The Weitig home was a modest two-family house. Herr and Frau Weitig lived in the upper half. The red-tile roof was steep-pitched. Kunde’s tiny room was under the eaves, which sloped so much he could not sit up in bed without hitting his head on the plasterboard. The Weitigs had put a hotplate and an old kettle in the room, as well as an absolute minimum of battered, second-hand furniture.
Arnold Weitig was in his sixties and an invalid. He spent most of his time neatly dressed in collar and tie, lying on the sofa in semi-darkness, covered by a blanket. His wife, Erna, was a handsome, buxom woman in her late forties.
The chalk mine was reachable by bicycle. Once there, Kurt Engel proved adept at drilling blast holes for the dynamite, loading the charge at the base of the chalk benches, and, after the shoot, helping to fill the shuttle cars with the blasted rock. He kept himself to himself, but he was a good
worker, and a Swabian, so the other miners accepted him in days.
The dynamite was kept in a padlocked shed behind the administration building, on the edge of the mine. Since the Nazi takeover, dynamite stores were carefully monitored. Party headquarters in Ulm sent out two officials, in SA uniform, every Wednesday. Arriving during the afternoon, they watched carefully while the Mine Director, Herr Schröder, unlocked the shed. Then they all went in together, and the sticks of dynamite were counted and the total recorded. If more dynamite had been used than usual, Herr Schröder would have to justify the increase.
Kunde realised that stealing even one stick of dynamite was not possible. It would be noticed – no doubt of that. But there was another way. He waited for the next moonless night, then tiptoed down the stairs and out of the Weitig house at midnight. Cycling in complete darkness, surrounded by heavy silence, was a sensual delight to him – motion without thought, almost without consciousness. When he reached the administration building at the mine, he took an S-hook from his light rucksack, and made short work of the lock on the door.
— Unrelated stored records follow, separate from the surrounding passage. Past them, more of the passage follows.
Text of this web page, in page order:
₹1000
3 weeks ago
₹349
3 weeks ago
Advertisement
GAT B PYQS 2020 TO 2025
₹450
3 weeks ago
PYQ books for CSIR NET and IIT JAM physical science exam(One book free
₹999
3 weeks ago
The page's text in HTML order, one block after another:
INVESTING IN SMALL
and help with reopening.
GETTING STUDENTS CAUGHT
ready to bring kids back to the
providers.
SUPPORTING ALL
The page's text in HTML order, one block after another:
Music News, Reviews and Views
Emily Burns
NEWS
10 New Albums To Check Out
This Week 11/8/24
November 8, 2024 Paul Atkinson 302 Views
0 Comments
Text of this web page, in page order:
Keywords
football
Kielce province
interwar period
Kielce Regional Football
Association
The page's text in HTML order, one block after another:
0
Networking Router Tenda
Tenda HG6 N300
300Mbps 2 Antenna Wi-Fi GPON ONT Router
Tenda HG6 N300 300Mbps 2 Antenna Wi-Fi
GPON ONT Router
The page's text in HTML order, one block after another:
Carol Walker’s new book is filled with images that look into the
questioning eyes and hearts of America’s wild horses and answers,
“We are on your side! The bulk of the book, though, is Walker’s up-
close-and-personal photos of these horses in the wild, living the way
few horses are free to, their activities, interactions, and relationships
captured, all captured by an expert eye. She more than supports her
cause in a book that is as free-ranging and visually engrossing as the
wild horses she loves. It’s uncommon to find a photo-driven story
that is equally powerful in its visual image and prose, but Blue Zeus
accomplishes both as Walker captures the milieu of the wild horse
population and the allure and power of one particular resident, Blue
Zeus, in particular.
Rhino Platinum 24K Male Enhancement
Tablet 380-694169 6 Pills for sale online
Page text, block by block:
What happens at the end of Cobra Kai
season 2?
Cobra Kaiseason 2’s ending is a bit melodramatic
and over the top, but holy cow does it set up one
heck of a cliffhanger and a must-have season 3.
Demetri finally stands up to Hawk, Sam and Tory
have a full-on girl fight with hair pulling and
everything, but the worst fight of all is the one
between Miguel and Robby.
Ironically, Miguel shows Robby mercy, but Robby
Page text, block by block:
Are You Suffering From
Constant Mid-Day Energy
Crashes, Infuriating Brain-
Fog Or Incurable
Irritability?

As he padded lightly through the outer office, the stillness and solitude were exhilarating. He had never been truly happy in the presence of another human being. But, as if to challenge all his certainties, a picture of Ello, naked, formed in his mind. He wanted to make love to her. He smiled at her and told her that he had work to do. For now.
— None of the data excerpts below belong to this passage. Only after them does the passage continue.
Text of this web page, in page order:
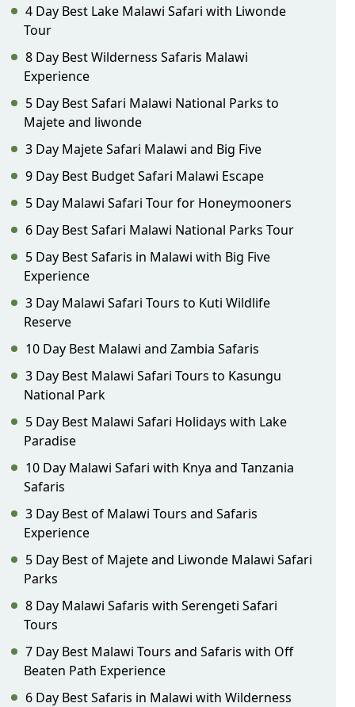
4 Day Best Lake Malawi Safari with Liwonde
Tour
8 Day Best Wilderness Safaris Malawi
Experience
5 Day Best Safari Malawi National Parks to
Majete and liwonde
3 Day Majete Safari Malawi and Big Five
9 Day Best Budget Safari Malawi Escape
5 Day Malawi Safari Tour for Honeymooners
6 Day Best Safari Malawi National Parks Tour
5 Day Best Safaris in Malawi with Big Five
Experience
3 Day Malawi Safari Tours to Kuti Wildlife
Reserve
10 Day Best Malawi and Zambia Safaris
3 Day Best Malawi Safari Tours to Kasungu
National Park
5 Day Best Malawi Safari Holidays with Lake
Paradise
10 Day Malawi Safari with Knya and Tanzania
Safaris
3 Day Best of Malawi Tours and Safaris
Experience
5 Day Best of Majete and Liwonde Malawi Safari
Parks
8 Day Malawi Safaris with Serengeti Safari
Tours
7 Day Best Malawi Tours and Safaris with Off
Beaten Path Experience
6 Day Best Safaris in Malawi with Wilderness
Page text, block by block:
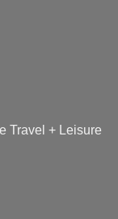
Travel + Leisure
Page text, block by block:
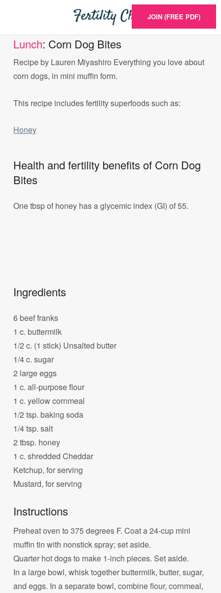
JOIN (FREE PDF)
Lunch: Corn Dog Bites
Recipe by Lauren Miyashiro Everything you love about
corn dogs, in mini muffin form.
This recipe includes fertility superfoods such as:
Honey
Health and fertility benefits of Corn Dog
Bites
One tbsp of honey has a glycemic index (GI) of 55.
Ingredients
6 beef franks
1 c. buttermilk
1/2 c. (1 stick) Unsalted butter
1/4 c. sugar
2 large eggs
1 c. all-purpose flour
1 c. yellow cornmeal
1/2 tsp. baking soda
1/4 tsp. salt
2 tbsp. honey
1 c. shredded Cheddar
Ketchup, for serving
Mustard, for serving
Instructions
Preheat oven to 375 degrees F. Coat a 24-cup mini
muffin tin with nonstick spray; set aside.
Quarter hot dogs to make 1-inch pieces. Set aside.
In a large bowl, whisk together buttermilk, butter, sugar,
and eggs. In a separate bowl, combine flour, cornmeal,
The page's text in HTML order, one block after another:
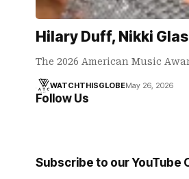
Hilary Duff, Nikki
The 2026 American Music
WATCHTHISGLOBEMay 26, 2026
Follow Us
Subscribe to our YouTube
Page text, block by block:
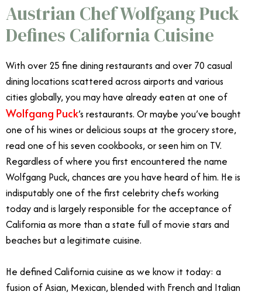
Austrian Chef Wolfgang Puck
Defines California Cuisine
With over 25 fine dining restaurants and over 70 casual
dining locations scattered across airports and various
cities globally, you may have already eaten at one of
Wolfgang Puck’s restaurants. Or maybe you’ve bought
one of his wines or delicious soups at the grocery store,
read one of his seven cookbooks, or seen him on TV.
Regardless of where you first encountered the name
Wolfgang Puck, chances are you have heard of him. He is
indisputably one of the first celebrity chefs working
today and is largely responsible for the acceptance of
California as more than a state full of movie stars and
beaches but a legitimate cuisine.
He defined California cuisine as we know it today: a
fusion of Asian, Mexican, blended with French and Italian
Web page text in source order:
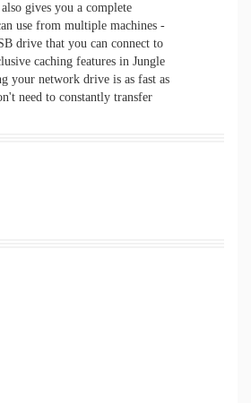
gives you a complete
use from multiple machines -
drive that you can connect to
caching features in Jungle
your network drive is as fast as
need to constantly transfer
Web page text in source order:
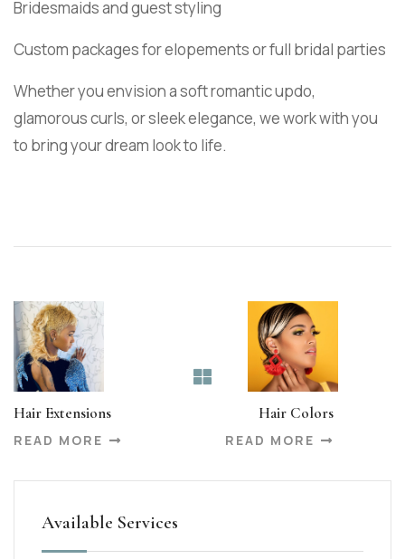
Bridesmaids and guest styling
Custom packages for elopements or full bridal parties
Whether you envision a soft romantic updo,
glamorous curls, or sleek elegance, we work with you
to bring your dream look to life.
Hair Extensions
READ MORE
Hair Colors
READ MORE
Available Services

Walking on the balls of his feet, silently through to Herr Schröder’s office, he wondered if the keys to the shed would be in the safe. He might be able to crack the safe, without it showing – or he might not. He could not risk attracting attention. Attention was the last thing he wanted, as a criminal with an identity card which would not stand up to careful scrutiny.
The safe was in the corner. It was a massive, keyless British Chubb. There was one more possibility: Kunde tried the drawers of Herr Schröder’s desk. They were locked, but a couple of flicks of the S-hook opened them. In the top left-hand drawer, were two copies of the all-purpose skeleton-key known as a Dietrich. They would open anything – locks or padlocks – in the entire mine area. He pocketed one of them. Schröder wouldn’t miss it; if he did he’d think he’d lost it. Like most people these days, all Schröder wanted was a quiet life.